In this case study, we describe and analyze the development and passage of California’s tobacco tax initiative, Proposition 99, the Tobacco Tax and Health Promotion Act of 1988. We gathered information from published reports, public documents, personal correspondence, internal memorandums, polling data, and interviews with representatives from organizations that participated in the Proposition 99 campaign. Proposition 99 passed as a result of the efforts of a coalition of voluntary health agencies, medical organizations, and environmental groups. They organized a long-term effort by conducting essential polling, planning strategies, gaining media exposure, developing a coalition, and running a successful campaign to enact the tax by shifting the venue from legislative to initiative politics. To build the coalition that was needed to pass Proposition 99, public health proponents enlisted the help of medical organizations in exchange for additional revenue to be allocated to medical services. By shifting the venue from the legislature to the general public, advocates capitalized on public concern about tobacco and for youth and took advantage of the tobacco industry’s low credibility. The passage of Proposition 99, despite a massive campaign against it by the tobacco industry, represents a milestone in the tobacco control and public health fields.

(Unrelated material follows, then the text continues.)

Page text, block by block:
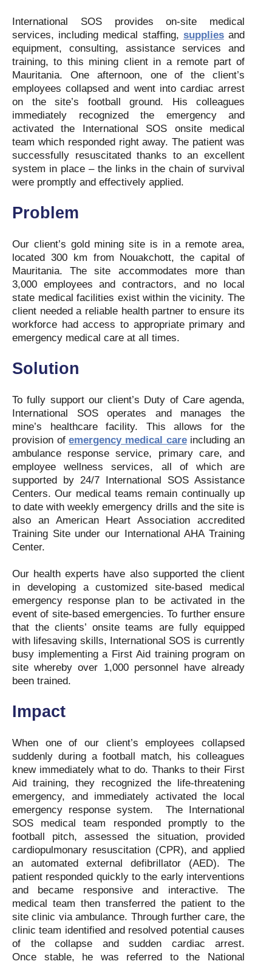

From its passage in 1988 through 1993, tobacco use in California declined by 27 percent, which is three times faster than the United States average. As a result, Proposition 99 has served as a national model for other states and the federal government. Although allocation of tobacco tax revenues specifically to health education and prevention was a primary goal during the development and passage of Proposition 99, when the venue shifted back to the legislature for implementation, medical organizations successfully advocated illegal diversions of Proposition 99 tobacco control and research funds to medical services. Organizations seeking to enact Proposition 99–like tobacco tax increases must be prepared to mount aggressive campaigns to pass the initiative in the face of major tobacco industry opposition and then must continue to work to protect the program after passage by voters.
Research Article|June 01 1996
California’s Tobacco Tax Initiative: The Development and Passage of Proposition 99
J Health Polit Policy Law (1996) 21 (3): 543-585.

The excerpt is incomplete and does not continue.